Even de-energized power lines can be hazardous, owing to the complex nature of the electrical system. Even though one circuit may be ostensibly shut off, that circuit may still be conducting electricity from an interconnection or interaction with other live circuits. Thus, care must be taken to ensure that all possible sources of power to a circuit are removed. This can be especially dangerous when transformers are involved in the connection to another circuit, or one circuit is fed by more than one other circuit. For example: A higher-voltage distribution level circuit may feed several lower-voltage distribution circuits, using step down transformers. A step down transformer can also act in reverse as a step up transformer. If the higher voltage circuit is de-energized so it can be worked on, but any one of the lower-voltage circuits connected to it via a transformer remains energized, the transformer will convert the power in the lower-voltage circuit back to the higher voltage, and the higher voltage circuit will remain energized. This rarely[1] occurs after destructive storms such as hurricanes have damaged the local primary lines and someone wires a generator into their house wiring incorrectly (without an isolation switch). This is known as backfeed. Another problem can arise when de-energized wires become energized through electrostatic or electromagnetic induction from energized wires in close proximity. One precaution against this is to connect all the wires in a circuit to each other and to ground before working on it, hence the saying, "if it's not grounded, it's not dead."


----------



## WisJim (Jan 14, 2004)

Our system is a battery based wind and solar electric system with grid used as the back up, since the place was grid connected when we bought it. The local utility sometimes call us in the winter if we haven't used power in a day or two, to make sure we are okay. When I mention the solar and wind, they go check their records and come back and tell me, everything is okay, sorry to bother you. But it is interesting to know that they are monitoring use in winter and checking to see that the people are okay.


----------



## nadja (May 22, 2011)

trkarl said:


> A funny thing happened the other day. I got a call from the electric company that said they see that I have a solar electric system and am backfeeding into the grid illegally and need to either fill out the agreement or shut the system off or they will disconnect me. They said I am making my meter spin backwards.
> 
> I called them up and said that would be a neat trick since my system isn't connected to the grid. I said they can come out and have a look at it any time they want to. They scheduled for the following day.
> 
> ...


In the beginning , you stated to the elec. co. that you are not connected to the grid , while at the end you stated just the oppisite. I suggest that you are if your getting any power whatsoever from the grid. That is a grid tie, and if it was not inspected - installed - and permitted from the utility co., you could a. burn your house down or b. kill someone working on the lines, especially in a power outage.


----------



## Danaus29 (Sep 12, 2005)

There's grid tied systems and there are battery back up systems. To me it sounds like the op has a battery back up system. 

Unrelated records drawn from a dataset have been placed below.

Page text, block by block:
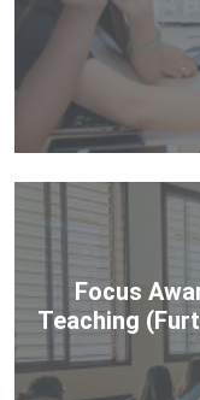
The objective of
Management and
learners’
Focus
Teaching
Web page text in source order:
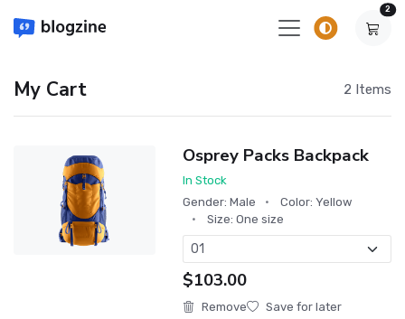
2
My Cart 2 Items
Osprey Packs Backpack
In Stock
Gender: Male
Color: Yellow
Size: One size
$103.00
Remove Save for later
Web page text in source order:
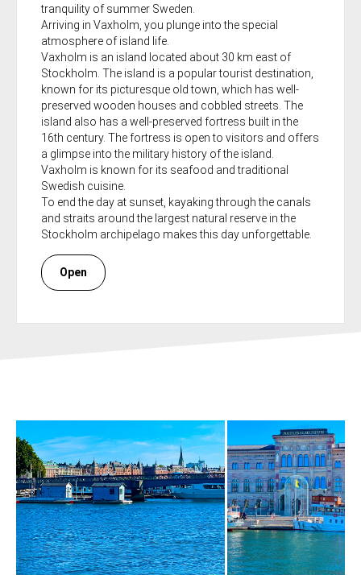
tranquility of summer Sweden.
Arriving in Vaxholm, you plunge into the special
atmosphere of island life.
Vaxholm is an island located about 30 km east of
Stockholm. The island is a popular tourist destination,
known for its picturesque old town, which has well-
preserved wooden houses and cobbled streets. The
island also has a well-preserved fortress built in the
16th century. The fortress is open to visitors and offers
a glimpse into the military history of the island.
Vaxholm is known for its seafood and traditional
Swedish cuisine.
To end the day at sunset, kayaking through the canals
and straits around the largest natural reserve in the
Stockholm archipelago makes this day unforgettable.
Open
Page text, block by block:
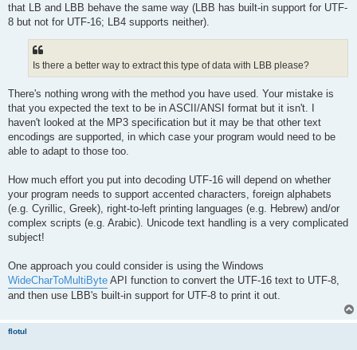
that LB and LBB behave the same way (LBB has built-in support for UTF-
8 but not for UTF-16; LB4 supports neither).
Is there a better way to extract this type of data with LBB please?
There's nothing wrong with the method you have used. Your mistake is
that you expected the text to be in ASCII/ANSI format but it isn't. I
haven't looked at the MP3 specification but it may be that other text
encodings are supported, in which case your program would need to be
able to adapt to those too.
How much effort you put into decoding UTF-16 will depend on whether
your program needs to support accented characters, foreign alphabets
(e.g. Cyrillic, Greek), right-to-left printing languages (e.g. Hebrew) and/or
complex scripts (e.g. Arabic). Unicode text handling is a very complicated
subject!
One approach you could consider is using the Windows
WideCharToMultiByte API function to convert the UTF-16 text to UTF-8,
and then use LBB's built-in support for UTF-8 to print it out.
flotul
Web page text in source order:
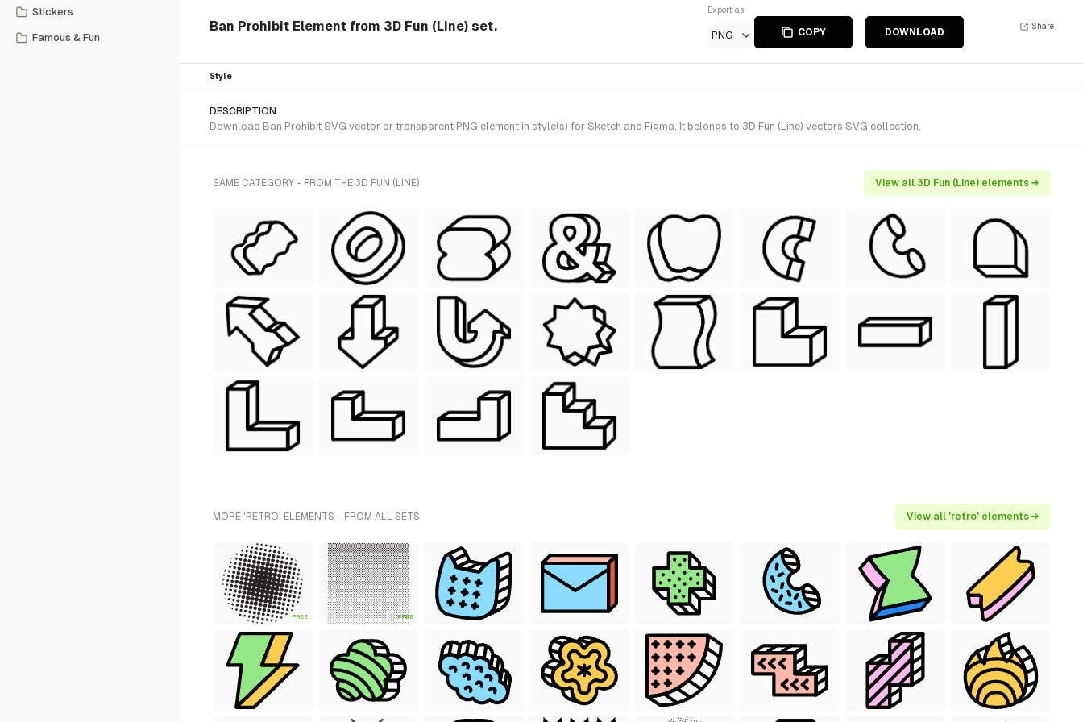
Stickers
Famous & Fun
Ban Prohibit Element from 3D Fun (Line) set.
Export as
PNG COPY DOWNLOAD
Share
Style
DESCRIPTION
Download Ban Prohibit SVG vector or transparent PNG element in style(s) for Sketch and Figma. It belongs to 3D Fun (Line) vectors SVG collection.
SAME CATEGORY - FROM THE 3D FUN (LINE) View all 3D Fun (Line) elements →
MORE 'RETRO' ELEMENTS - FROM ALL SETS View all 'retro' elements →
FREE FREE
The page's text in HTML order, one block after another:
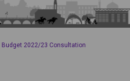
Budget 2022/23 Consultation
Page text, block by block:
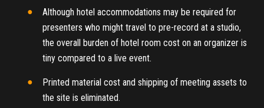
Although hotel accommodations may be required for
presenters who might travel to pre-record at a studio,
the overall burden of hotel room cost on an organizer is
tiny compared to a live event.
Printed material cost and shipping of meeting assets to
the site is eliminated.
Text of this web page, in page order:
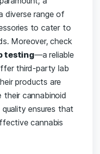
diverse‍ range of
to ⁣cater to
Moreover, ⁢check
testing—a reliable
third-party lab⁤
products⁣ are
⁣cannabinoid
ensures that
‌cannabis
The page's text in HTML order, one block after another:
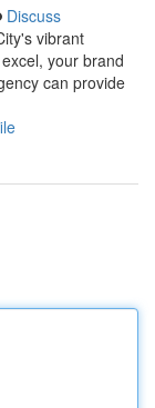
Discuss
vibrant
your brand
can provide
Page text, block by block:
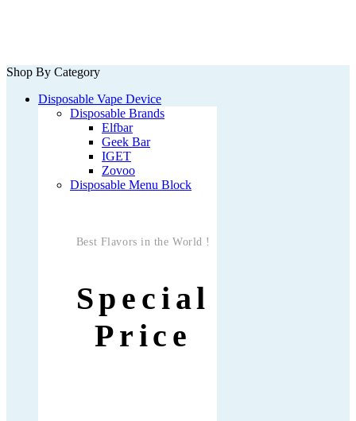
Shop By Category
Disposable Vape Device
Disposable Brands
Elfbar
Geek Bar
IGET
Zovoo
Disposable Menu Block
Best Flavors in the World !
Special
Price
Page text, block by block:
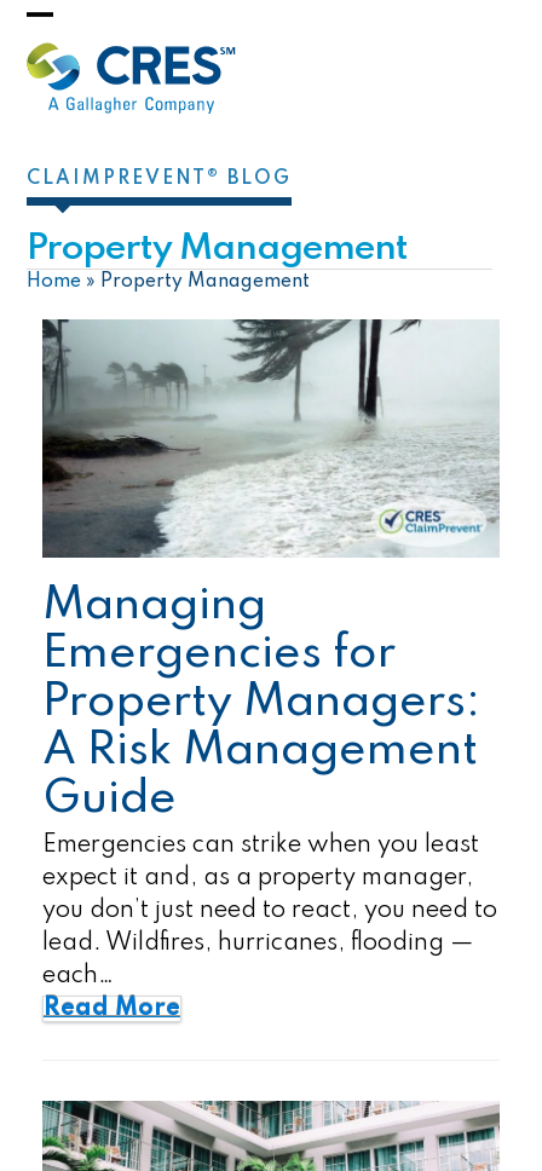
Skip
content
Open
mobile
Close
mobile
CLAIMPREVENT® BLOG
Property Management
Home » Property Management
Managing
Emergencies for
Property Managers:
A Risk Management
Guide
Emergencies can strike when you least
expect it and, as a property manager,
you don’t just need to react, you need to
lead. Wildfires, hurricanes, flooding —
each…
Read More
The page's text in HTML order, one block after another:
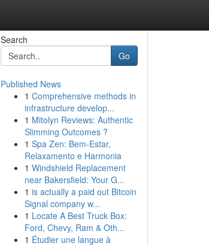
Search
Go
Published News
1 Comprehensive methods in
infrastructure develop...
1 Mitolyn Reviews: Authentic
Slimming Outcomes ?
1 Spa Zen: Bem-Estar,
Relaxamento e Harmonia
1 Windshield Replacement
near Bakersfield: Your G...
1 is actually a paid out Bitcoin
Signal company w...
1 Locate A Best Truck Box:
Ford, Chevy, Ram & Oth...
1 Étudier une langue à
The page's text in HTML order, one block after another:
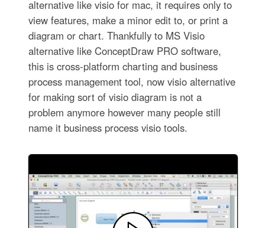
alternative like visio for mac, it requires only to
view features, make a minor edit to, or print a
diagram or chart. Thankfully to MS Visio
alternative like ConceptDraw PRO software,
this is cross-platform charting and business
process management tool, now visio alternative
for making sort of visio diagram is not a
problem anymore however many people still
name it business process visio tools.
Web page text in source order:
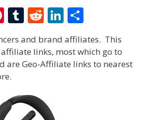
Pi
er
e
st
T
m
bl
R
d
di
Li
n
k
e
ar
e
and brand affiliates. This
links, most which go to
are Geo-Affiliate links to nearest
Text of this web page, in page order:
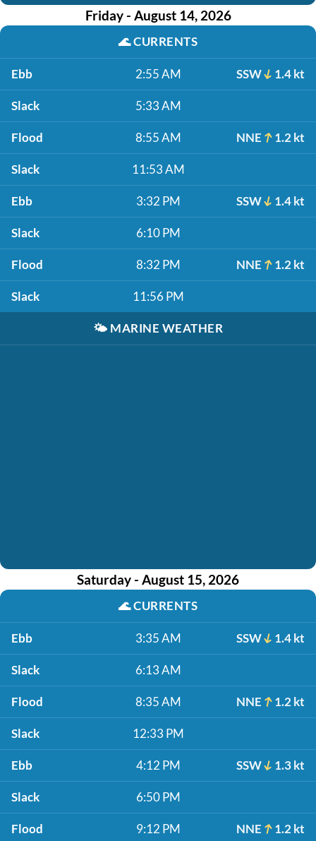
Friday - August 14, 2026
🌊CURRENTS
Ebb 2:55 AM SSW 1.4 kt
Slack 5:33 AM
Flood 8:55 AM NNE 1.2 kt
Slack 11:53 AM
Ebb 3:32 PM SSW 1.4 kt
Slack 6:10 PM
Flood 8:32 PM NNE 1.2 kt
Slack 11:56 PM
🌤️ MARINE WEATHER
Saturday - August 15, 2026
🌊CURRENTS
Ebb 3:35 AM SSW 1.4 kt
Slack 6:13 AM
Flood 8:35 AM NNE 1.2 kt
Slack 12:33 PM
Ebb 4:12 PM SSW 1.3 kt
Slack 6:50 PM
Flood 9:12 PM NNE 1.2 kt
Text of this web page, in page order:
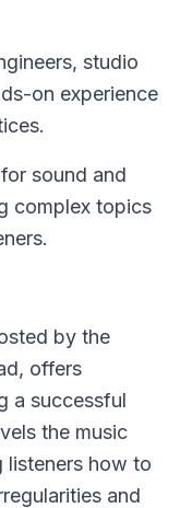
studio
on experience
sound and
complex topics
by the
offers
a successful
the music
listeners how to
and
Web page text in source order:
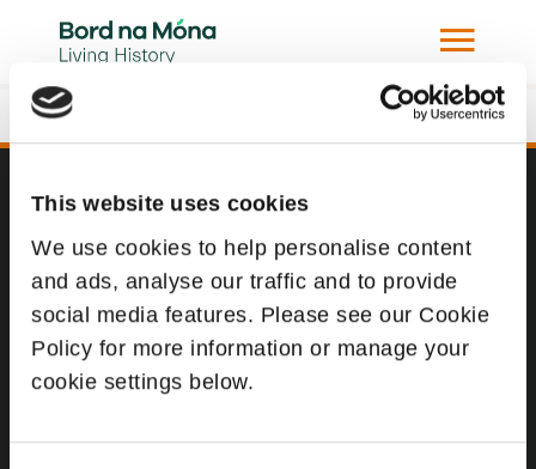
This website uses cookies
We use cookies to help personalise content
and ads, analyse our traffic and to provide
social media features. Please see our Cookie
Policy for more information or manage your
cookie settings below.
Derrinlough Briquette Factory Under
Website
Website Privacy Statement
Privacy Policy
Terms of use
Web Accessibility

In Ohio you can legally tie into the system as long as the electric co inspects and approves the connection. 

In this county the board of health will condemn your house if you are not tied to the electric system and if you don't have running water and someone is living in the house.


----------



## beowoulf90 (Jan 13, 2004)

Danaus29 said:


> There's grid tied systems and there are battery back up systems. To me it sounds like the op has a battery back up system.
> 
> In Ohio you can legally tie into the system as long as the electric co inspects and approves the connection.
> 
> *In this county the board of health will condemn your house if you are not tied to the electric system and if you don't have running water and someone is living in the house.*


Same thing here!

But then they are the same idiots who keep telling us to use less or to use solar. So we know who is greasing their palms.. and it ain't freedom loving folks...


----------



## swampyoaks (Jan 6, 2008)

I guess I should be expecting a call from the power company soon. I just put up my panels right above the utility meter so the reader can see them real easy. I'm connected to the grid but not *"grid tied" *as the output of my inverter isn't connected to the grid through a closed circuit and in phase with grid, thus it can't feed power back in to the grid.


----------



## trkarl (Dec 15, 2009)

nadja said:


> In the beginning , you stated to the elec. co. that you are not connected to the grid , while at the end you stated just the oppisite. I suggest that you are if your getting any power whatsoever from the grid. That is a grid tie, and if it was not inspected - installed - and permitted from the utility co., you could a. burn your house down or b. kill someone working on the lines, especially in a power outage.


Did you even read what you quoted me as saying? I said my SYSTEM IS NOT connected to the grid. My house is. I run it through generator transfer switches. You are kind of sounding like the electric co. who said my meter was spinning backwards when they had no idea what they were talking about and had to admit it was impossible because the SYSTEM IS STAND ALONE.


----------



## MELOC (Sep 26, 2005)

Energy Rebel said:


> That's true, but sometimes strange things do happen.
> A few years back, we had a line a few hundred feet from our house go down in a storm.
> When the power came on, we lost a tv, microwave , phone and probably more if I hadn't run all over the house unplugging things.
> When I got to my voltmeter and starting checking, I had 220v coming thru all my 110v outlets.
> ...



i had the same thing happen about a decade ago. a branch brought a power line into contact with the neutral. i lost every single thing in my house except the major, heavy-duty appliances. the other two neighbors on that line suffered the same.


----------



## Danaus29 (Sep 12, 2005)

trkarl, welcome to internet message boards. Believe it or not some people either have poor comprehension or don't take the time to read thoroughly. Most of us have our moments, some people do it more than others. It happens. So ignore those and shrug it off. Makes life easier. Just like the electric company people, not everyone "gets" it.

Glad you got it straightened out. It's hard to get the bureaucrats to admit they made the mistake.


----------